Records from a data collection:
──────────────────────────────
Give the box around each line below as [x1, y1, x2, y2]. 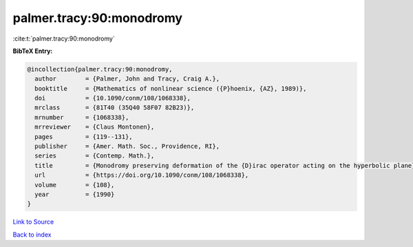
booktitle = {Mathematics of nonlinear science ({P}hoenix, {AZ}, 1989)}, [34, 85, 307, 92]
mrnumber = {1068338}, [34, 114, 129, 121]
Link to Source [12, 217, 54, 226]
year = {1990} [34, 191, 115, 198]
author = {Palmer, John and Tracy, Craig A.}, [34, 75, 220, 83]
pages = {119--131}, [34, 133, 134, 140]
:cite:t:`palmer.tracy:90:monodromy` [12, 34, 115, 43]
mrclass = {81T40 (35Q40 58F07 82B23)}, [34, 104, 195, 111]
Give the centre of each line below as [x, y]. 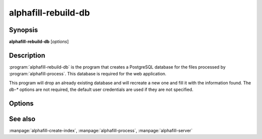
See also [22, 119]
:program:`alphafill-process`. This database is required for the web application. [88, 74]
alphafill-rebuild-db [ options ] [39, 42]
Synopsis [24, 30]
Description [27, 55]
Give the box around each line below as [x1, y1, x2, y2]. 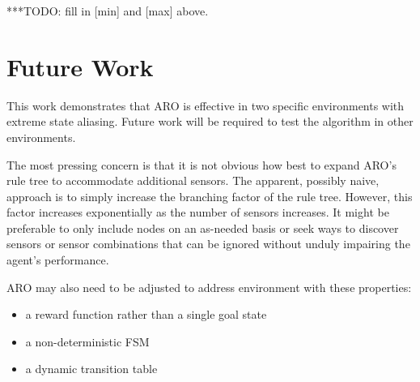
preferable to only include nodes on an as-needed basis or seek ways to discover [6, 219, 399, 236]
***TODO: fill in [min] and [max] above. [6, 2, 209, 19]
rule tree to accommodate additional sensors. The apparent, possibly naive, [6, 172, 380, 189]
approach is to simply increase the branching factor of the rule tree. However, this [6, 187, 413, 204]
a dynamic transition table [25, 360, 158, 377]
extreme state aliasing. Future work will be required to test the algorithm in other [6, 113, 414, 130]
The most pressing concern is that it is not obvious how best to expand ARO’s [6, 156, 397, 173]
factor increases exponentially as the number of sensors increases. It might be [6, 204, 389, 221]
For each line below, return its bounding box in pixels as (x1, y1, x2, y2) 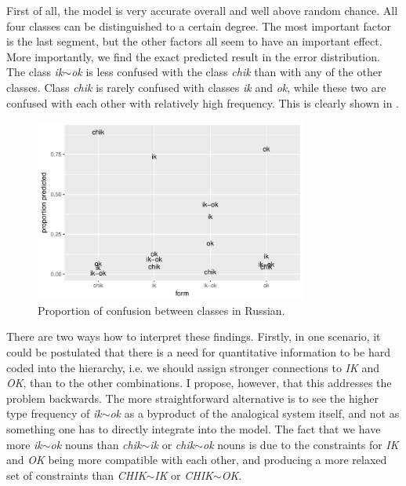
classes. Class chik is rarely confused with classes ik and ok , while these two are (6, 79, 386, 95)
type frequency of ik (6, 405, 102, 422)
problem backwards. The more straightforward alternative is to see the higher (6, 389, 379, 406)
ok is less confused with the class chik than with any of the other (71, 64, 382, 80)
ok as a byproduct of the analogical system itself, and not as (110, 405, 400, 422)
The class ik (6, 64, 63, 80)
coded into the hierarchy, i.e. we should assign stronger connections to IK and (6, 359, 379, 375)
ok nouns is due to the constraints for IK (203, 436, 399, 452)
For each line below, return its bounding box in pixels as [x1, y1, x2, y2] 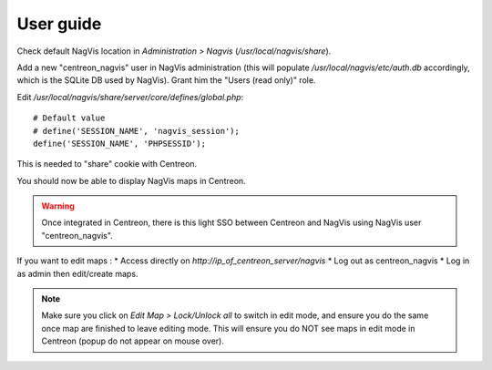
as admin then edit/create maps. [16, 268, 138, 279]
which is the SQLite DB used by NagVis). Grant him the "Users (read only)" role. [16, 75, 316, 86]
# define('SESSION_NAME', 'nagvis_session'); [33, 126, 241, 136]
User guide [16, 14, 102, 34]
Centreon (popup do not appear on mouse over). [41, 335, 225, 346]
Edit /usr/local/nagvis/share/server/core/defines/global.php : [16, 91, 244, 102]
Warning [41, 200, 75, 211]
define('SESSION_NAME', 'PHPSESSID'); [33, 138, 207, 149]
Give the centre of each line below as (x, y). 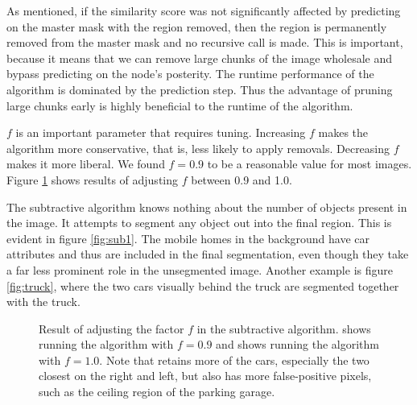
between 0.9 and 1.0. (242, 179)
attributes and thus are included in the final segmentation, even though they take (208, 254)
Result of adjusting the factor (111, 328)
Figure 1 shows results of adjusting (92, 179)
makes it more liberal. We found (86, 164)
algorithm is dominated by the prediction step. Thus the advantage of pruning (200, 89)
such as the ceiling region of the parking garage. (157, 392)
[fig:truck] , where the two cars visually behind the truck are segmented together (203, 285)
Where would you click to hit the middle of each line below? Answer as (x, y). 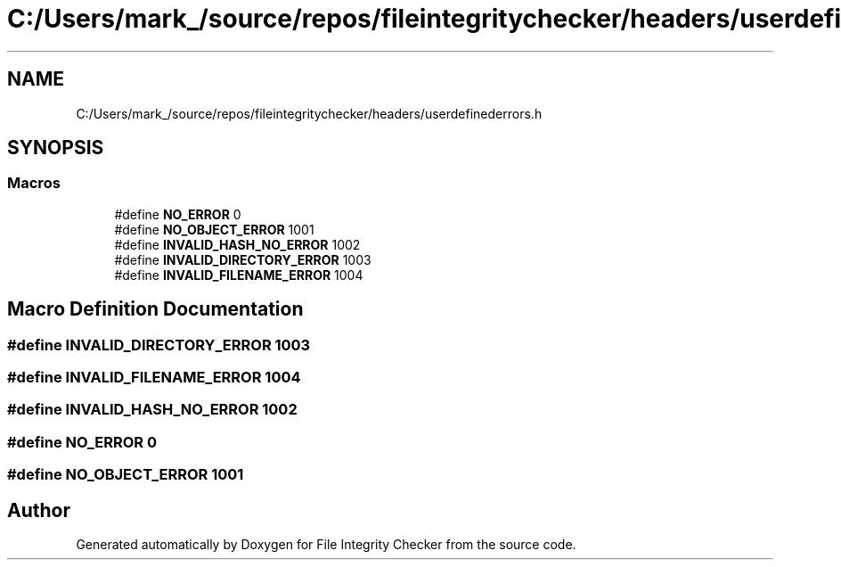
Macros (34, 183)
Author (39, 510)
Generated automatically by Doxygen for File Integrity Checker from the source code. (326, 544)
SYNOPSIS (56, 148)
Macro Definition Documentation (155, 309)
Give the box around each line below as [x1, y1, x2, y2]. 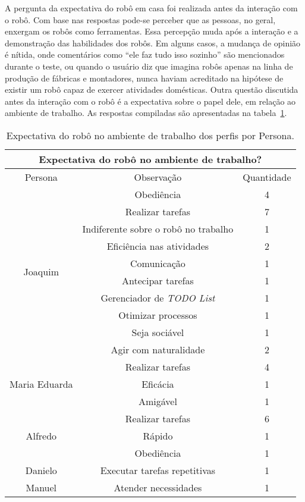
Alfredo [26, 428, 57, 443]
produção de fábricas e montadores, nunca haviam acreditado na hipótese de [5, 71, 284, 84]
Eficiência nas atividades [106, 239, 209, 253]
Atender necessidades [114, 480, 202, 494]
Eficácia [142, 376, 174, 391]
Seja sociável [131, 325, 184, 339]
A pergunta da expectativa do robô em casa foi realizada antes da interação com [5, 2, 298, 14]
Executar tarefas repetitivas [100, 463, 216, 477]
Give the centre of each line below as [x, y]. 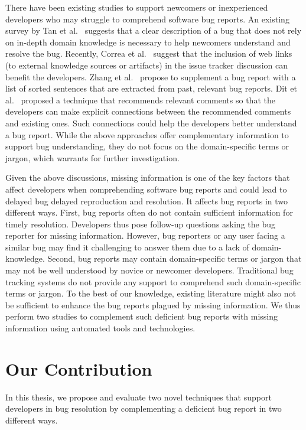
──────────────────────────────
> [TASK PROMPT] Take each line above that holds the string "sensors" and copy it.

> [SOLUTION TO THE PROBLEM]
rule tree to accommodate additional sensors. The apparent, possibly naive, [6, 172, 380, 189]
factor increases exponentially as the number of sensors increases. It might be [6, 204, 389, 221]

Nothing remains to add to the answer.